- Exercise instructions -
Transcribe the whole listing exactly, but do not carry over its pictures.

- Records for the task -

------------------------

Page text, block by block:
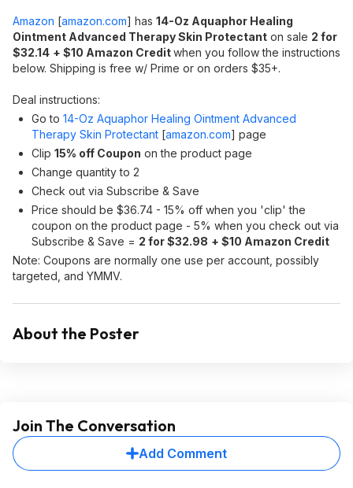
Amazon [amazon.com] has 14-Oz Aquaphor Healing
Ointment Advanced Therapy Skin Protectant on sale 2 for
$32.14 + $10 Amazon Creditwhen you follow the instructions
below. Shipping is free w/ Prime or on orders $35+.
Deal instructions:
Go to 14-Oz Aquaphor Healing Ointment Advanced
Therapy Skin Protectant [amazon.com] page
Clip 15% off Coupon on the product page
Change quantity to 2
Check out via Subscribe & Save
Price should be $36.74 - 15% off when you 'clip' the
coupon on the product page - 5% when you check out via
Subscribe & Save = 2 for $32.98 + $10 Amazon Credit
Note: Coupons are normally one use per account, possibly
targeted, and YMMV.
About the Poster
Join The Conversation
Add Comment

------------------------

- Task solution -
Page text, block by block:
Amazon [amazon.com] has 14-Oz Aquaphor Healing
Ointment Advanced Therapy Skin Protectant on sale 2 for
$32.14 + $10 Amazon Creditwhen you follow the instructions
below. Shipping is free w/ Prime or on orders $35+.
Deal instructions:
Go to 14-Oz Aquaphor Healing Ointment Advanced
Therapy Skin Protectant [amazon.com] page
Clip 15% off Coupon on the product page
Change quantity to 2
Check out via Subscribe & Save
Price should be $36.74 - 15% off when you 'clip' the
coupon on the product page - 5% when you check out via
Subscribe & Save = 2 for $32.98 + $10 Amazon Credit
Note: Coupons are normally one use per account, possibly
targeted, and YMMV.
About the Poster
Join The Conversation
Add Comment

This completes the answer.